Edits
A collection of edit distance algorithms in Ruby.
Includes Levenshtein, Restricted Edit (Optimal Alignment) and Damerau-Levenshtein distances, and Jaro and Jaro-Winkler similarity.
Installation
Add this line to your application's Gemfile:
gem 'edits'
And then execute:
$ bundle
Or install it yourself as:
$ gem install edits
Usage
Levenshtein variants
Calculate the edit distance between two sequences with variants of the Levenshtein distance algorithm.

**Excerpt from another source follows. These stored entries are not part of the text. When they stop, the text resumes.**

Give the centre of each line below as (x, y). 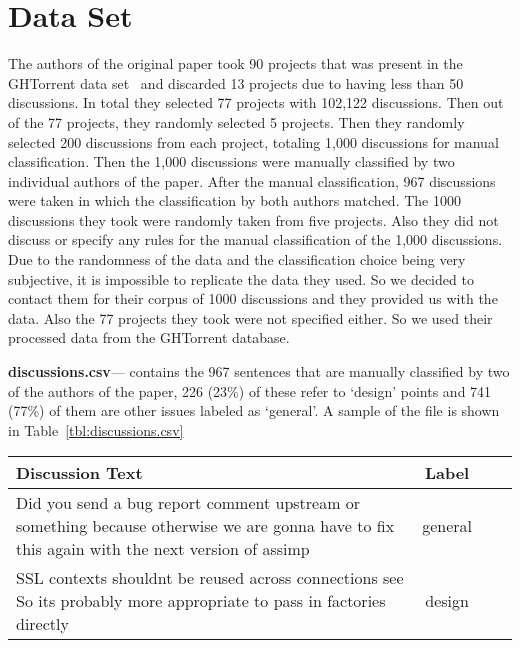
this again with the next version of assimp (163, 549)
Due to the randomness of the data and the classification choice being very (237, 259)
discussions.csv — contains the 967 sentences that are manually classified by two (259, 371)
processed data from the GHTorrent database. (149, 337)
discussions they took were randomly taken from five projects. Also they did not (253, 219)
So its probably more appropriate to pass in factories (201, 601)
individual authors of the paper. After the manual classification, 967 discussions (252, 180)
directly (42, 624)
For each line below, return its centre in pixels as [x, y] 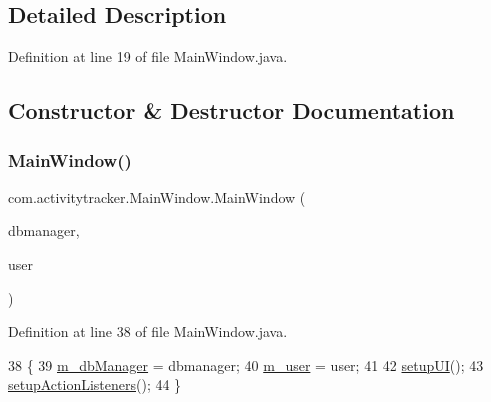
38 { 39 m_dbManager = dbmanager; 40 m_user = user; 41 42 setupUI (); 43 [246, 364]
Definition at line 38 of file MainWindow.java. [148, 331]
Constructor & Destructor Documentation [231, 110]
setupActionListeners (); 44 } [95, 384]
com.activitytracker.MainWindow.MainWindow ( [157, 196]
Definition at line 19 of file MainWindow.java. [148, 56]
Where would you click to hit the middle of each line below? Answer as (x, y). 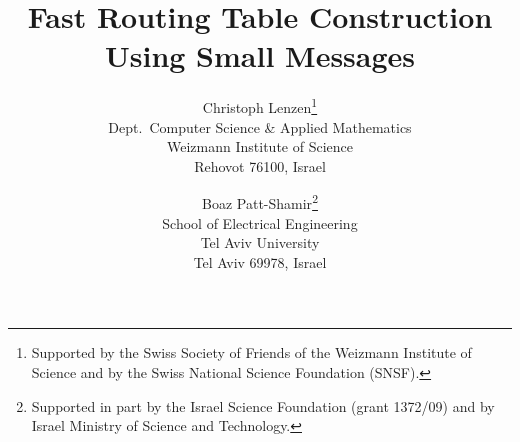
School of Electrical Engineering (260, 222)
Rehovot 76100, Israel (260, 165)
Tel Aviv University (260, 242)
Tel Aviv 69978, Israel (260, 261)
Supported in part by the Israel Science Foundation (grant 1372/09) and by (263, 405)
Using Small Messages (260, 55)
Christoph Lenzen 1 (260, 105)
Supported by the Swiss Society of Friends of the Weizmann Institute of (251, 352)
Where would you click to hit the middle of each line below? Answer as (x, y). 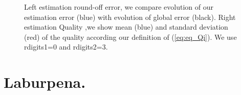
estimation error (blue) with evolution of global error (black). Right (130, 17)
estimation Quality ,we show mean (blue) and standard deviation (126, 27)
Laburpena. (45, 82)
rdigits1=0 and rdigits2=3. (66, 47)
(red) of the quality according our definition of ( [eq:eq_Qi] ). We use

Edits::Levenshtein.distance "raked", "bakers"
# => 3
Edits::RestrictedEdit.distance "iota", "atom"
# => 3
Edits::DamerauLevenshtein.distance "acer", "earn"
# => 3
- Levenshtein edit distance, counting insertion, deletion and substitution.
- Restricted Damerau-Levenshtein edit distance (aka Optimal Alignment), counting insertion, deletion, substitution and transposition (adjacent symbols swapped). Restricted by the condition that no substring is edited more than once.
- Damerau-Levenshtein edit distance, counting insertion, deletion, substitution and transposition (adjacent symbols swapped).
Levenshtein | Restricted Damerau-Levenshtein | Damerau-Levenshtein | |
---|---|---|---|
"raked" vs. "bakers" | 3 | 3 | 3 |
"iota" vs. "atom" | 4 | 3 | 3 |
"acer" vs. "earn" | 4 | 4 | 3 |
Levenshtein and Restricted Edit distances also have a bounded version.
# Max distance
Edits::Levenshtein.distance_with_max "fghijk", "abcde", 3
# => 3
The convenience method most_similar
searches for the best match to a
given sequence from a collection. It is similar to using min_by
, but leverages
a maximum bound.
Edits::RestrictedEdit.most_similar "atom", ["iota", "tome", "mown", "tame"]
# => "tome"
Jaro & Jaro-Winkler
Calculate the Jaro and Jaro-Winkler similarity/distance of two sequences.
Edits::Jaro.similarity "information", "informant"
# => 0.90235690235690236
Edits::Jaro.distance "information", "informant"
# => 0.097643097643097643
Edits::JaroWinkler.similarity "information", "informant"
# => 0.94141414141414137
Edits::JaroWinkler.distance "information", "informant"
# => 0.05858585858585863
Hamming
Calculate the hamming distance between two sequences.
Edits::Hamming.distance("explorer", "exploded")
# => 2
Development
After checking out the repo, run bin/setup
to install dependencies. Then, run rake spec
to run the tests. You can also run bin/console
for an interactive prompt that will allow you to experiment.
To install this gem onto your local machine, run bundle exec rake install
. To release a new version, update the version number in version.rb
, and then run bundle exec rake release
, which will create a git tag for the version, push git commits and tags, and push the .gem
file to rubygems.org.
Contributing
Bug reports and pull requests are welcome on GitHub at https://github.com/tcrouch/edits.
License
The gem is available as open source under the terms of the MIT License.